Final layout of questions and topics for the first draft of the paper.

We took pictures of the process. Then, we collected the post-its and transcribed them on a shared online document. Moving the content from post-its lying on the table to a shared online document generated the first outline of the paper.


Getting agile with it

The hard work started. We had several important tasks to do before turning our list of ideas into a finished manuscript.

We worked together following the principles of agile management through a shared online tool, Kanboard, an open source alternative to Trello, with which some of you may be more familiar.

Agile management has its roots in software development, but through Trello, Kanboard and other similar tools it is now used for all sorts of projects. In our case, the project was the manuscript. Kanboard works with cards (as if they were online post-its). In each card we described a specific task and assigned it to one of the team members.

One task, for example, was to review specific literature, another one was to identify data sources within the Teixidora platform or to find potential journals where to publish the paper. We wrote down all possible tasks and screated a card for each of them.

Kanboard helped us visualise and keep track, collectively, of the things remaining to do. We organised the different tasks in columns, each corresponding to a stage of work. Each time a task was completed, it was moved from the “doing” to the “done” column. Visualising progress this way, we could follow how we were moving from the initial steps of an outline, to writing an abstract, completing a first draft of the paper, reviewing it, translating it from Catalan into English and finally submitting it to the journal.

Screenshot of the Kanboard tool

It took us several months to complete the paper. Throughout this process we kept communicating online, via Telegram. But there was also one more moment when three of us met face-to-face, devoting a whole day to just writing the paper (actually not just writing, but there was also some pretty nice cooking and eating involved).

In agile management language, an intense period of working together geared towards completing a concrete task, is called a “sprint”. A project might involve one or more such sprints from beginning to end. Sprints can be face-to-face or via remote collaboration.

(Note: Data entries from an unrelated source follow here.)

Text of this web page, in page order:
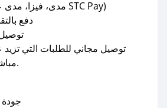
الدفع الإلكتروني (مدى، فيزا، مدى عبر STC Pay)
دفع
مباشر من الموقع نفسه ).
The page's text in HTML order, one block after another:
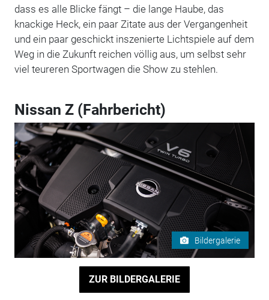
dass es alle Blicke fängt – die lange Haube, das
knackige Heck, ein paar Zitate aus der Vergangenheit
und ein paar geschickt inszenierte Lichtspiele auf dem
Weg in die Zukunft reichen völlig aus, um selbst sehr
viel teureren Sportwagen die Show zu stehlen.
Nissan Z (Fahrbericht)
Bildergalerie
ZUR BILDERGALERIE
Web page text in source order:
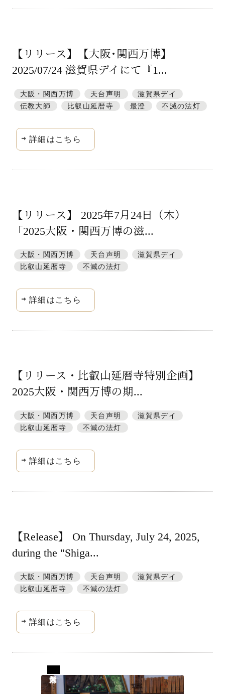
【リリース】【大阪･関西万博】
2025/07/24 滋賀県デイにて『1...
大阪・関西万博 天台声明
滋賀県デイ
伝教大師
比叡山延暦寺 最澄 不滅の法灯
詳細はこちら
【リリース】 2025年7月24日（木）
「2025大阪・関西万博の滋...
大阪・関西万博 天台声明
滋賀県デイ
比叡山延暦寺
不滅の法灯
詳細はこちら
【リリース・比叡山延暦寺特別企画】
2025大阪・関西万博の期...
大阪・関西万博 天台声明
滋賀県デイ
比叡山延暦寺
不滅の法灯
詳細はこちら
【Release】 On Thursday, July 24, 2025,
during the "Shiga...
大阪・関西万博 天台声明
滋賀県デイ
比叡山延暦寺
不滅の法灯
詳細はこちら
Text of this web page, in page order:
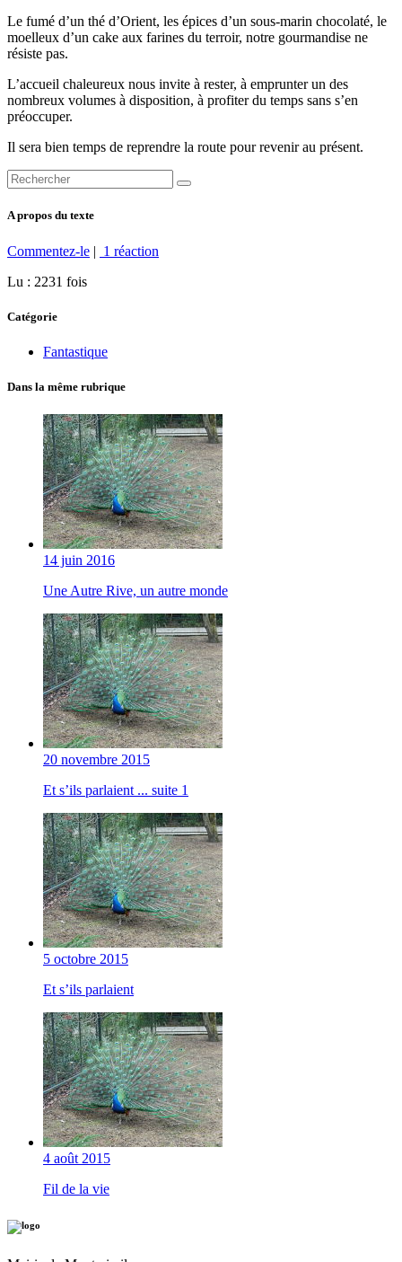
Le fumé d’un thé d’Orient, les épices d’un sous-marin chocolaté, le
moelleux d’un cake aux farines du terroir, notre gourmandise ne
résiste pas.
L’accueil chaleureux nous invite à rester, à emprunter un des
nombreux volumes à disposition, à profiter du temps sans s’en
préoccuper.
Il sera bien temps de reprendre la route pour revenir au présent.
A propos du texte
Commentez-le | 1 réaction
Lu : 2231 fois
Catégorie
Fantastique
Dans la même rubrique
14 juin 2016
Une Autre Rive, un autre monde
20 novembre 2015
Et s’ils parlaient ... suite 1
5 octobre 2015
Et s’ils parlaient
4 août 2015
Fil de la vie
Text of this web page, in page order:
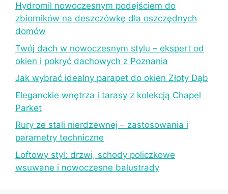
Hydromil nowoczesnym podejściem do
zbiorników na deszczówkę dla oszczędnych
domów
Twój dach w nowoczesnym stylu – ekspert od
okien i pokryć dachowych z Poznania
Jak wybrać idealny parapet do okien Złoty Dąb
Eleganckie wnętrza i tarasy z kolekcją Chapel
Parket
Rury ze stali nierdzewnej – zastosowania i
parametry techniczne
Loftowy styl: drzwi, schody policzkowe
wsuwane i nowoczesne balustrady
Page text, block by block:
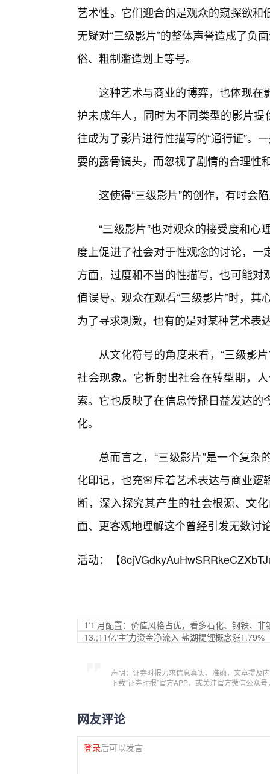
艺术性。它们迎合的是观众的窥探欲
无疑对“三级影片”的整体声誉造成了负
俗、粗制滥造划上等号。
这种艺术与商业的博弈，也体现在
护未成年人，同时为不同类型的影片
往成为了影片进行性描写的“通行证”。
要的露骨镜头，而忽视了剧情的合理性
这使得“三级影片”的创作，有时会
“三级影片”也对观众的接受度和
度上促进了社会对于性观念的讨论，
方面，过度和不当的性描写，也可能
值误导。观众在观看“三级影片”时，
为了寻求刺激，也有的是对某种艺术表
从文化符号的角度来看，“三级影
社会现象。它折射出社会在转型期，
索。它也反映了在信息传播日益发达
化。
总而言之，“三级影片”是一个复
化印记，也充🌸斥着艺术表达与商业
断，深入探究其产生的社会根源、文
面、更客观地理解这个曾经引发无数讨
活动：【
1‘1’月配置：价值风格占优，看多石化、钢铁、
13.;11亿‘主’力资金净流入 盐湖提锂概念涨1.79%
声明：证券时报力求信息真实、准确，文章提及
下载“证券时报”官方APP，或关注官方微信公众
网友评论
登录后可以发言
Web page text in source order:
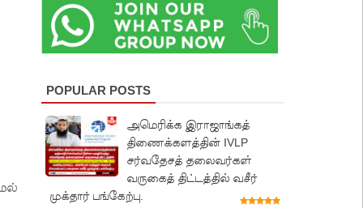
POPULAR POSTS
அமெரிக்க இராஜாங்கத்
திணைக்களத்தின் IVLP
சர்வதேசத் தலைவர்கள்
வருகைத் திட்டத்தில் வசீர்
முக்தார் பங்கேற்பு.
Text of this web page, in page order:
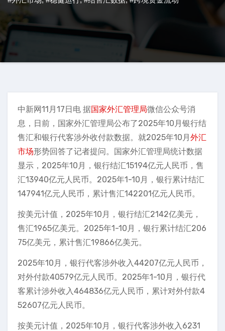
中新网11月17日电 据国家外汇管理局微信公众号消
息，日前，国家外汇管理局公布了2025年10月银行结
售汇和银行代客涉外收付款数据。就2025年10月外汇
市场形势回答了记者提问。国家外汇管理局统计数据
显示，2025年10月，银行结汇15194亿元人民币，售
汇13940亿元人民币。2025年1-10月，银行累计结汇
147941亿元人民币，累计售汇142201亿元人民币。
按美元计值，2025年10月，银行结汇2142亿美元，
售汇1965亿美元。2025年1-10月，银行累计结汇206
75亿美元，累计售汇19866亿美元。
2025年10月，银行代客涉外收入44207亿元人民币，
对外付款40579亿元人民币。2025年1-10月，银行代
客累计涉外收入464836亿元人民币，累计对外付款4
52607亿元人民币。
按美元计值，2025年10月，银行代客涉外收入6231
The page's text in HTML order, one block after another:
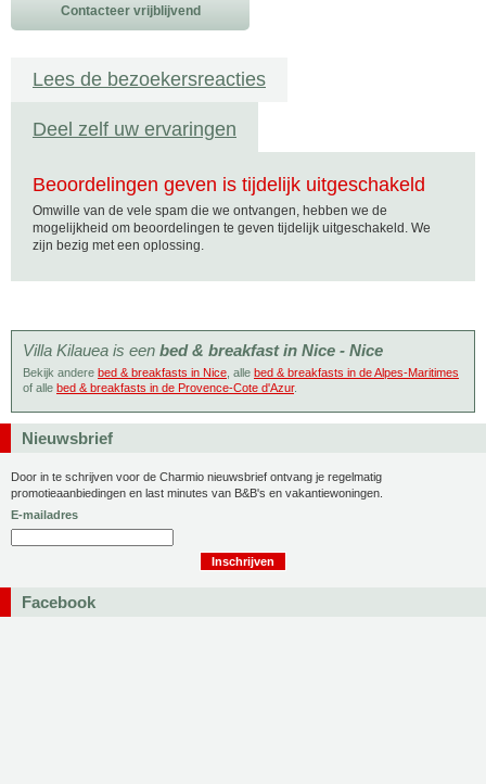
Contacteer vrijblijvend
Lees de bezoekersreacties
Deel zelf uw ervaringen
Beoordelingen geven is tijdelijk uitgeschakeld
Omwille van de vele spam die we ontvangen, hebben we de
mogelijkheid om beoordelingen te geven tijdelijk uitgeschakeld. We
zijn bezig met een oplossing.
Villa Kilauea is een bed & breakfast in Nice - Nice
Bekijk andere bed & breakfasts in Nice , alle bed & breakfasts in de Alpes-Maritimes
of alle bed & breakfasts in de Provence-Cote d'Azur.
Nieuwsbrief
Door in te schrijven voor de Charmio nieuwsbrief ontvang je regelmatig
promotieaanbiedingen en last minutes van B&B's en vakantiewoningen.
E-mailadres
Facebook
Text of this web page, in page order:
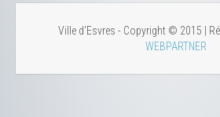
Ville d'Esvres - Copyright © 2015 |
WEBPARTNER
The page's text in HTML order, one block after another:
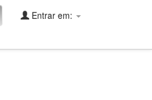
Entrar em:
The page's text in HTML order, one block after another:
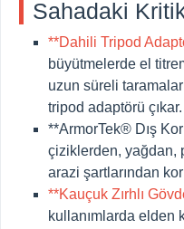
Sahadaki
**Dahili Tripod
büyütmelerde el
uzun süreli
tripod adaptörü çıkar.
**ArmorTek® Dış
çiziklerden, yağdan,
arazi şartlarından
**Kauçuk Zırhlı
kullanımlarda elden
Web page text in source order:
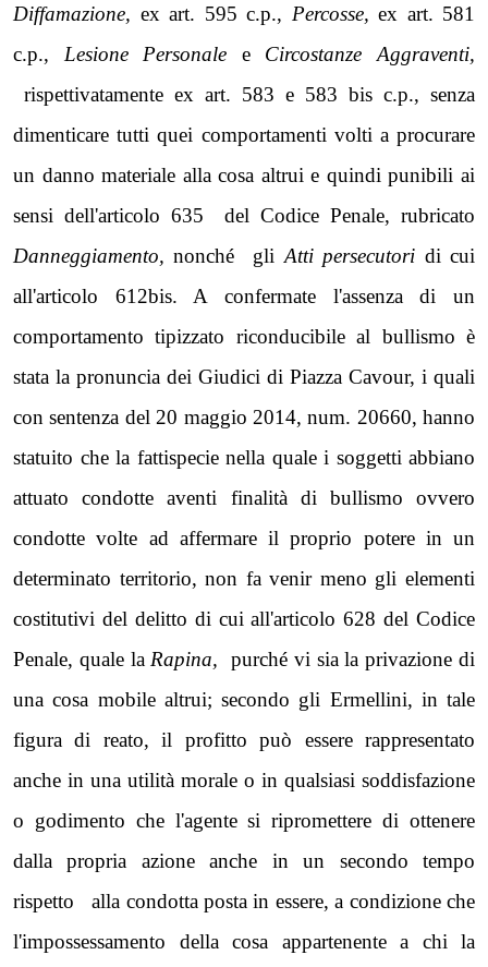
Diffamazione, ex art. 595 c.p., Percosse, ex art. 581
c.p., Lesione Personale e Circostanze Aggraventi,
rispettivatamente ex art. 583 e 583 bis c.p., senza
dimenticare tutti quei comportamenti volti a procurare
un danno materiale alla cosa altrui e quindi punibili ai
sensi dell'articolo 635 del Codice Penale, rubricato
Danneggiamento,nonché gli Atti persecutori di cui
all'articolo 612bis. A confermate l'assenza di un
comportamento tipizzato riconducibile al bullismo è
stata la pronuncia dei Giudici di Piazza Cavour, i quali
con sentenza del 20 maggio 2014, num. 20660, hanno
statuito che la fattispecie nella quale i soggetti abbiano
attuato condotte aventi finalità di bullismo ovvero
condotte volte ad affermare il proprio potere in un
determinato territorio, non fa venir meno gli elementi
costitutivi del delitto di cui all'articolo 628 del Codice
Penale, quale la Rapina,
purché vi sia la privazione di
una cosa mobile altrui; secondo gli Ermellini, in tale
figura di reato, il profitto può essere rappresentato
anche in una utilità morale o in qualsiasi soddisfazione
o godimento che l'agente si ripromettere di ottenere
dalla propria azione anche in un secondo tempo
rispetto alla condotta posta in essere, a condizione che
l'impossessamento della cosa appartenente a chi la
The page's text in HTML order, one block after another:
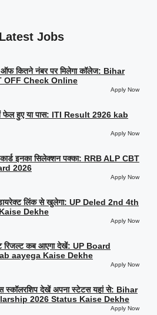
Latest Jobs
कितने नंबर पर मिलेगा कॉलेज: Bihar
OFF Check Online
Apply Now
फेल हुए या पास: ITI Result 2926 kab
Apply Now
इनका सिलेक्शन पक्का: RRB ALP CBT
2026
Apply Now
लिंक से खुलेगा: UP Deled 2nd 4th
Dekhe
Apply Now
रिजल्ट कब आएगा देखें: UP Board
aayega Kaise Dekhe
Apply Now
स्कॉलरशिप देखें अपना स्टेटस यहां से: Bihar
2026 Status Kaise Dekhe
Apply Now

In writing a paper, face-to-face sprints are essential. Sitting one next to the other helps move ideas and text forward in ways that are not possible by remote collaboration alone. I would recommend more co-writing sessions than we had in producing this paper.

There are plenty of other ‘tricks’, ‘rituals’ or online and offline tools that can be explored and put into practice in collaborative writing. Our understanding and design of collaborative knowledge production is still at its infancy. But I am convinced that both research and scientific writing have lots to gain from bringing these processes – developed by activists and open software developers – to academia.